I have this problem where 3 of my 84 nodes misbehave with too long GC
times, leading to them being marked as DN.
This happens when I load data to them using CQL from a hadoop job, so
quite a lot of inserts at a time. The CQL loading job is using
TokenAwarePolicy with fallback to DCAwareRoundRobinPolicy. Cassandra
java driver version 188.8.131.52 is in use.
My other observation is that around the time the GC starts to work like
crazy, there is a lot of outbound network traffic from the troublesome
nodes. If a healthy node has around 25 Mbit/s in, 25 Mbit/s out, an
unhealthy sees 25 Mbit/s in, 200 Mbit/s out.

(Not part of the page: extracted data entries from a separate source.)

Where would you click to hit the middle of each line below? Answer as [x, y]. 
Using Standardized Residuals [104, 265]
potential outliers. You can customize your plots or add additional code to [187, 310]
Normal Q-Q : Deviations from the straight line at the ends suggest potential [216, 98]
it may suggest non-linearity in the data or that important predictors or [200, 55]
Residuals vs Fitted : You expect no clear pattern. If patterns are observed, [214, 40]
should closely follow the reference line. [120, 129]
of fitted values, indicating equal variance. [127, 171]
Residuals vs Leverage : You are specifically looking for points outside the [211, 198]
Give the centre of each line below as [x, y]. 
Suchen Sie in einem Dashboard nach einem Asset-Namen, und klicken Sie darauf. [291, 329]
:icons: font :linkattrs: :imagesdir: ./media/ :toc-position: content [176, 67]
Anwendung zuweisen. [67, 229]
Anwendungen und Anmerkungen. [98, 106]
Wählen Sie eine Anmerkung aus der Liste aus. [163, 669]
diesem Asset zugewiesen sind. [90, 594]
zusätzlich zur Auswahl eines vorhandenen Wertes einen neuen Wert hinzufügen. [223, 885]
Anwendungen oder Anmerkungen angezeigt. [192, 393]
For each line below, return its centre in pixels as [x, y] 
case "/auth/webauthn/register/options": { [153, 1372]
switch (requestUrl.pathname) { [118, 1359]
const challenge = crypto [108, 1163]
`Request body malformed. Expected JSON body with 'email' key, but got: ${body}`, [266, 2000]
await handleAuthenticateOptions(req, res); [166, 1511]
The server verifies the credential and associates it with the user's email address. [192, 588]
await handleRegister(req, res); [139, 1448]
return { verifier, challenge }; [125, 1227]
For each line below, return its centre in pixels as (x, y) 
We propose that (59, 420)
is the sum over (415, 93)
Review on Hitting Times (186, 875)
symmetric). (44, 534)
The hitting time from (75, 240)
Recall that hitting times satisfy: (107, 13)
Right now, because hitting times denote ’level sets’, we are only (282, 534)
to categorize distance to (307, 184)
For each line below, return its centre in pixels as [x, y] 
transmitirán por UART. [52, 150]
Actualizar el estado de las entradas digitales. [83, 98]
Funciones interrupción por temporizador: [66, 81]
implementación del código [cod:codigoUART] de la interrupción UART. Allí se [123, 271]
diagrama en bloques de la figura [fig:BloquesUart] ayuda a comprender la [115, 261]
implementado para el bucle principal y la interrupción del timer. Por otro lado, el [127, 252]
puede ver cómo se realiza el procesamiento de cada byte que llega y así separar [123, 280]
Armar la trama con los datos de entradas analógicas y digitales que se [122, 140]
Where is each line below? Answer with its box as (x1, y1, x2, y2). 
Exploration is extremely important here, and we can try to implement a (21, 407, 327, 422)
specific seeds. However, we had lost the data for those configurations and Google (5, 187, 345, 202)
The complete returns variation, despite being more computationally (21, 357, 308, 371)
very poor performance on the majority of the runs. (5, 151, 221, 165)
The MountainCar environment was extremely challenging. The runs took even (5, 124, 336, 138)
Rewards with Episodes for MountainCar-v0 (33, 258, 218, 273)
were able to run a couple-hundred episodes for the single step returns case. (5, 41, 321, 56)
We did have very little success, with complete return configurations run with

So, something is iffy with these 3 nodes, but I have some trouble
finding out exactly what makes them differ.
This is Cassandra 2.0.13 (yes, old) using vnodes. Keyspace is using
NetworkTopologyStrategy with replication 2, in one datacenter.
One thing I know I'm doing wrong is that I have slightly differing
number of hosts in each of my 6 chassies (One of them have 15 nodes, one
of have 13, the remaining have 14). Could what I'm seeing here be the
effect of that?
Other ideas on what could be wrong? Some kind of vnode imbalance? How
can I diagnose that? What metrics should I be looking at?